Minister sprawiedliwości utworzy specjalny zespół złożony z urzędników resortu oraz przedstawicieli związków działających w więziennictwie, który ma opracować rozwiązania poprawiające sytuację funkcjonariuszy tej służby. Jak dowiedział się reporter RMF FM, to główny efekt spotkania związkowców z szefostwem ministerstwa, dotyczącego bezpieczeństwa strażników po ostatniej fali ataków ze strony osadzonych.
Kierownictwo resortu zapewniło, że zrobi wszystko, aby każdy atak na funkcjonariusza spotkał się ze zdecydowaną reakcją. Chodzi o bezwzględne egzekwowanie odpowiedzialności dyscyplinarnej, a także karnej.
Każda taka napaść na funkcjonariusza będzie dokładnie badana i będą stosowane wszelkie środki prawne, czyli zarówno będzie stosowane karanie dyscyplinarne, będą ograniczenia związane z możliwością uzyskania warunkowego przedterminowego zwolnienia. I przede wszystkim będą wdrożone procedury karne - wylicza Paweł Altwasser z NSZZ Więziennictwa.
Dodatkowo jest zobowiązanie, że prokurator generalny obejmie nadzorem wszelkie takie postępowanie karne.
Żeby nie dochodziło do umorzenia tych postępowań, na przykład ze względu na tzw. ryzyko zawodowe, gdzie często prokuratorzy czy sędziowie umarzają takie postępowania kierując się zasadą, że jest to ryzyko zawodowe funkcjonariuszy - mówi Paweł Altwasser z NSZZ Więziennictwa.
Jak dodaje, zespół ma też ustalić normy dotyczące, ilu więźniów może przypadać na jednego funkcjonariusza. Ma wypracować również metody poprawy sytuacji kadrowej w służbie, zaległości w szkoleniach, a także sytuacji finansowej mundurowych.
Związkowcy więziennictwa napisali do ministra sprawiedliwości Adama Bodnara list otwarty, w którym zakomunikowali, że są głęboko zaniepokojeni wzrostem poziomu agresji osadzonych wobec funkcjonariuszy Służby Więziennej. Przekonują, że jednym z powodów jest zmienione podejście nowego kierownictwa do osadzonych. Według szefa Solidarności Służby Więziennej Andrzeja Kołodziejskiego - to nowe podejście jest zbyt liberalne.
To może powodować, że populacja widzi, że teraz będzie mieć więcej do powiedzenia i może nabrała przez to większej śmiałości - mówił Kołodziejski.

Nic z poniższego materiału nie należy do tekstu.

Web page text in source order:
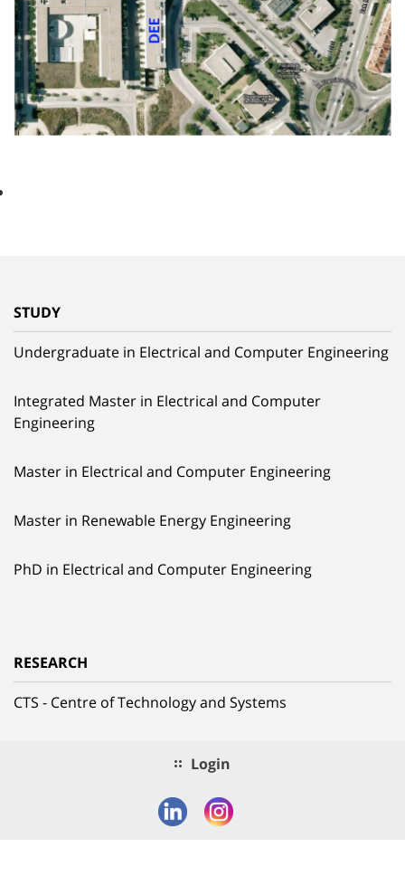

Zwraca też uwagę na fakt braków kadrowych w służbie. W zeszłym roku odeszły 3 tysiące doświadczonych funkcjonariuszy.
Przede wszystkim u nas jest teraz bardzo młoda kadra. Można powiedzieć, że w dużej ilości jest niedoświadczona - podkreślił Kołodziejski.
Jak informowaliśmy, w maju doszło do trzech ataków na funkcjonariuszy, w których poszkodowanych zostało czworo z nich. Dwie osoby miały poważne obrażenia.
Do najpoważniejszego ataku doszło w zakładzie karnym w Czarnem na Pomorzu. Podczas wyprowadzania więźniów na spacer oddziałowy zwrócił uwagę osadzonemu na nieprawidłowy strój. To wywołało agresję mężczyzny. Brutalnie pobił funkcjonariusza do nieprzytomności, powodując liczne złamania twarzoczaszki, oczodołu i nosa.
Z kolei w Grójcu osadzony w celi podczas rozmowy pobił dowódcę zmiany. Uderzył go w twarz, a gdy upadł - kopał w głowę. Dowódcy próbowała pomóc funkcjonariuszka - także została pobita. Ma uraz barku i głowy, dowódca - złamania kości twarzy.
Natomiast w Koronowie w Kujawsko-Pomorskiem osadzony pobił oddziałowego w dyżurce podczas kontroli osobistej. Funkcjonariusz ma stłuczony nos.
Wszystkie te przypadki są wyjaśniane przez dyrektorów jednostek penitencjarnych.
Wiceminister sprawiedliwości Maria Ejchart tłumaczyła w rozmowie z dziennikarzem RMF FM, że agresorzy zostali skutecznie i błyskawicznie ukarani.
Agresorzy zostali przewiezieni do innych jednostek i umieszczeni na oddziałach dla osób tzw. niebezpiecznych. Wobec nich zostało wszczęte postępowanie karne - podkreśliła.